A few days ago, the New York Times Room For Debate page addressed issues around a woman’s choice to pursue education versus bearing / caring for children.
With more education, women have fewer children and, with fewer children, they’re more likely to pursue education – and thus reap the benefits.
Apparently we’re looking into this simplistic interpretation not only for causation, but the possibility of more nuance. We’re concluding that education doesn’t cause women to bear fewer children, though the two are related.
Isn’t this obvious?
And why should we care?
Schools vs Playgrounds
According to Professor Joel E. Cohen, in his article, “Schools or Playgrounds”, since education and childbearing impact women’s prospects in life,
Economists, policy makers and politicians care because education and childbearing shape economic development and population growth.
Well, that makes sense. The more schooling – the fewer children. Or so it would seem, which leads one to believe that we could manage population by increasing education levels. And demographers have been watching and studying exactly that.
A no-brainer, don’t you think?
With a bit of knowledge we’re all more likely to use birth control and experience fewer teen pregnancies. With more education, we’re more likely to want to pursue interests, to establish careers, and defer having children – in part so we’ll be able to support them. And studies (cited in the series of articles) reflect that the trend toward fewer children among (better) educated women is seen in countries as diverse as Norway and Niger.
But it’s not as simple as schooled or unschooled. Economics, culture, and evolving cultural change come into play.
Women’s Lives – Common Sense
Again, most women would say this is common sense, which is exactly what frustrates me about this sort of discussion and research – and conclusions like the one referenced in a Norwegian study:
… childbearing kept Norwegian women from pursuing a higher education more than education impeded childbearing.
Hello? Are we surprised?
But let’s not forget the desire to establish causation! I refer you to the issue of the chicken-or-the-egg, as presented by Professor Parfait M. Eloundou-Enyeuge of Cornell. At least he suggests that this isn’t an “either-or” proposition – that with more schooling women bear fewer children, or that with more children, women’s prospects are less bright.
He says it’s a matter of “how much” these issues come into play.
Still, I’m shaking my head. I’m sputtering. I’m wondering if my tax dollars are funding any studies here at home. And I do believe that it’s important to arm ourselves with information so we can make good policy decisions. But this? Really?
I suspect that Didi from Philadelphia would agree that our attention is better aimed elsewhere – on health care, childcare options, and unemployment. It’s her comment that says it all for me, following Professor’s Eloundou-Enyeuge’s article.
My friends and I, despite our college and advanced degrees, can’t undertake the responsibility of having children… we can’t pay for rent, childcare, and health insurance. Isn’t that also a problem?
Let’s hear it for Didi!
And likewise, for other comments from women, echoing my sentiments concerning the self-evident nature of these conclusions, and the urgency of looking at how to fix the problems we know about.
Is my cynicism showing?
Women, Kids, Money
Of course a woman’s well-being and prospects are affected by the number of children she has and her education! And likewise, the age at which she bears them, the cultural and social context in which she raises them, not to mention her ability to feed them!

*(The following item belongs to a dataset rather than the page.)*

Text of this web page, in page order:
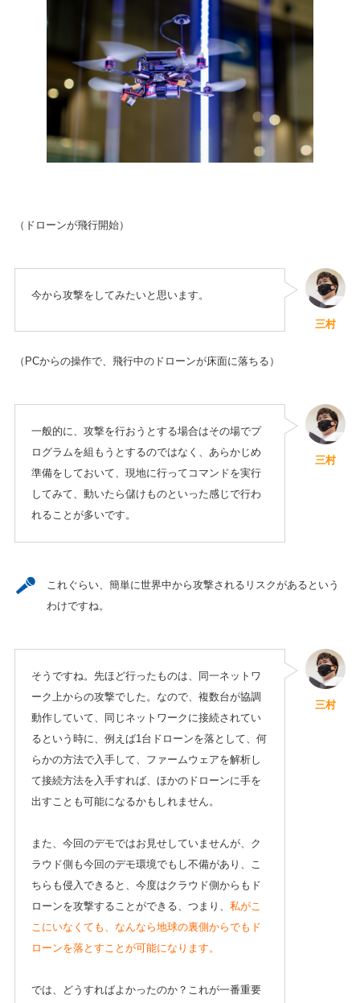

Those who condemn women for not having children, as well as those hoping for children in the future might want to revisit their assumptions. As expressed by Didi from Philadelphia, decisions are being made to defer childbearing – not necessarily for “selfish” reasons, but as a complex matter of economic survival.
And then there’s divorce. And when it comes, as it does for half of us, isn’t divorce a career killer? Doesn’t it make everything tougher – and not just bringing home the bacon?
Is this really about choices that women make – or their absence?
I will add that I wholeheartedly agree with this statement, expressed by Arline Geronimus, a professor at University of Michigan:
In reality, few women have the luxury to make decisions regarding when to have a child or whether to pursue their education without taking other factors into account, facing conflicts and making trade-offs.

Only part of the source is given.